== Work request ==
A complete, word-for-word restatement of the entries is needed.

== Data supplied ==

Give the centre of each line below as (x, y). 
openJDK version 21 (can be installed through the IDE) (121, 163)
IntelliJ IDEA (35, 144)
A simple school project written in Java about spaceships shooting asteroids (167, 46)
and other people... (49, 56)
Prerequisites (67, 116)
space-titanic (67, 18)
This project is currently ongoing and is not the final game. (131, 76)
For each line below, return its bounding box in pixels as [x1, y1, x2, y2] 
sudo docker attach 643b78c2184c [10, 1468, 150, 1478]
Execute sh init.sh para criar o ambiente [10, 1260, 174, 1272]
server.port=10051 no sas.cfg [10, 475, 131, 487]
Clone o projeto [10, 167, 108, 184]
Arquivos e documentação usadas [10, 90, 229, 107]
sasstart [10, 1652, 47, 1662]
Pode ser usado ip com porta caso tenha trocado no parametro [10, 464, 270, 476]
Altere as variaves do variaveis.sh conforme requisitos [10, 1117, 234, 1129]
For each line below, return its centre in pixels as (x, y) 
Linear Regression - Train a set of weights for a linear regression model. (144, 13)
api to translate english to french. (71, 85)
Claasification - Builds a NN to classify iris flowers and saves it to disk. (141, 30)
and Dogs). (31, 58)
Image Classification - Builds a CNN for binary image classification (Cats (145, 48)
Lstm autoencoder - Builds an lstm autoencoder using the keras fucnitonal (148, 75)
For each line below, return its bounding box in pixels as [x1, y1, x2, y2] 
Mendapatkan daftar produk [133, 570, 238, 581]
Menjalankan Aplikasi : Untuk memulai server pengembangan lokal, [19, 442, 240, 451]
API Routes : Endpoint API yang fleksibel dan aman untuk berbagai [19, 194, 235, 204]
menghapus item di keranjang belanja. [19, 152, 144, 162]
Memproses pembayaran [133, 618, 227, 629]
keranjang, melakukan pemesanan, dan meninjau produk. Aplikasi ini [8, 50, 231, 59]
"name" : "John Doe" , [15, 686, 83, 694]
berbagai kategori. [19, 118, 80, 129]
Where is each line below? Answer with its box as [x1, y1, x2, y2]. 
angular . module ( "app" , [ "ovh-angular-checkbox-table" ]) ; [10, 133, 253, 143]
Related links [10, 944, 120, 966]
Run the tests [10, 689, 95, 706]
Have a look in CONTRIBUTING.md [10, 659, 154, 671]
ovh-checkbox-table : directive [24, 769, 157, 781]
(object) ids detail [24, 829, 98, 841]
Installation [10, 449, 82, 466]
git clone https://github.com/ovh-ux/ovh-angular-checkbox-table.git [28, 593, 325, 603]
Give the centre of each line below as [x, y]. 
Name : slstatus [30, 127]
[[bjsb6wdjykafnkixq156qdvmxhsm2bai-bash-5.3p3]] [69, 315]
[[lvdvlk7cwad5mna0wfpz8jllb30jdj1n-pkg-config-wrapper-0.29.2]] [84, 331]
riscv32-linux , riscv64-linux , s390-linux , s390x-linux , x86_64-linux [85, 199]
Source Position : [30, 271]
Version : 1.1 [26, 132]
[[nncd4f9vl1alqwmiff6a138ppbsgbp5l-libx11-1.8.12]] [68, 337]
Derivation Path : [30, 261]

== Exercise result ==
Give the centre of each line below as (x, y). 
openJDK version 21 (can be installed through the IDE) (121, 163)
IntelliJ IDEA (35, 144)
A simple school project written in Java about spaceships shooting asteroids (167, 46)
and other people... (49, 56)
Prerequisites (67, 116)
space-titanic (67, 18)
This project is currently ongoing and is not the final game. (131, 76)
For each line below, return its bounding box in pixels as [x1, y1, x2, y2] 
sudo docker attach 643b78c2184c [10, 1468, 150, 1478]
Execute sh init.sh para criar o ambiente [10, 1260, 174, 1272]
server.port=10051 no sas.cfg [10, 475, 131, 487]
Clone o projeto [10, 167, 108, 184]
Arquivos e documentação usadas [10, 90, 229, 107]
sasstart [10, 1652, 47, 1662]
Pode ser usado ip com porta caso tenha trocado no parametro [10, 464, 270, 476]
Altere as variaves do variaveis.sh conforme requisitos [10, 1117, 234, 1129]
For each line below, return its centre in pixels as (x, y) 
Linear Regression - Train a set of weights for a linear regression model. (144, 13)
api to translate english to french. (71, 85)
Claasification - Builds a NN to classify iris flowers and saves it to disk. (141, 30)
and Dogs). (31, 58)
Image Classification - Builds a CNN for binary image classification (Cats (145, 48)
Lstm autoencoder - Builds an lstm autoencoder using the keras fucnitonal (148, 75)
For each line below, return its bounding box in pixels as [x1, y1, x2, y2] 
Mendapatkan daftar produk [133, 570, 238, 581]
Menjalankan Aplikasi : Untuk memulai server pengembangan lokal, [19, 442, 240, 451]
API Routes : Endpoint API yang fleksibel dan aman untuk berbagai [19, 194, 235, 204]
menghapus item di keranjang belanja. [19, 152, 144, 162]
Memproses pembayaran [133, 618, 227, 629]
keranjang, melakukan pemesanan, dan meninjau produk. Aplikasi ini [8, 50, 231, 59]
"name" : "John Doe" , [15, 686, 83, 694]
berbagai kategori. [19, 118, 80, 129]
Where is each line below? Answer with its box as [x1, y1, x2, y2]. 
angular . module ( "app" , [ "ovh-angular-checkbox-table" ]) ; [10, 133, 253, 143]
Related links [10, 944, 120, 966]
Run the tests [10, 689, 95, 706]
Have a look in CONTRIBUTING.md [10, 659, 154, 671]
ovh-checkbox-table : directive [24, 769, 157, 781]
(object) ids detail [24, 829, 98, 841]
Installation [10, 449, 82, 466]
git clone https://github.com/ovh-ux/ovh-angular-checkbox-table.git [28, 593, 325, 603]
Give the centre of each line below as [x, y]. 
Name : slstatus [30, 127]
[[bjsb6wdjykafnkixq156qdvmxhsm2bai-bash-5.3p3]] [69, 315]
[[lvdvlk7cwad5mna0wfpz8jllb30jdj1n-pkg-config-wrapper-0.29.2]] [84, 331]
riscv32-linux , riscv64-linux , s390-linux , s390x-linux , x86_64-linux [85, 199]
Source Position : [30, 271]
Version : 1.1 [26, 132]
[[nncd4f9vl1alqwmiff6a138ppbsgbp5l-libx11-1.8.12]] [68, 337]
Derivation Path : [30, 261]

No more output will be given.